What Is Rotator Cuff Tendinopathy?

The older you get, the more likely it is you’ll get rotator cuff tendinopathy (sometimes called tendinosis or tendinitis). This type of shoulder pain is more common if you’re over age 30. If not treated, it can lead to stiffness or weakness in your shoulder.  It usually responds well to conservative therapies, but if not treated it can lead to more chronic problems.

Each of your shoulders is made up by a group of muscles and tendons called a rotator cuff. This keeps your upper arm inside your shoulder socket. It also gives you the strength and motion to rotate and lift your arms.

The wear and tear on shoulders from repeated overhead activities can lead to recurrent injury and rotator cuff problems. This includes common activities like weightlifting, swimming, tennis, golf, and many physical jobs.  While historically this was called tendinitis, that term is now being reserved for more acute, inflammatory shoulder pain. Tendinopathy refers to the degenerative pain that results from wear and tear.     

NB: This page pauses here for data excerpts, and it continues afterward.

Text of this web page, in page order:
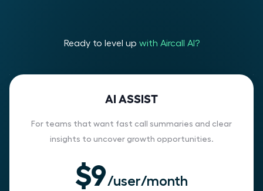
Ready to level up with Aircall AI?
AI ASSIST
For teams that want fast call summaries and clear
insights to uncover growth opportunities.
$9/user/month

People older than age 40 are most likely to have rotator cuff problems, in general. Genes may also play a part. If someone else in your family has shoulder issues, then you may be prone to get them, too.

What Are the Symptoms?

If you have rotator cuff tendinopathy, you will notice pain in the outer part of your upper arm and sometimes the front and top of your shoulder. This could be worse when you raise your hands above your head or reach behind you. It could also wake you up at night.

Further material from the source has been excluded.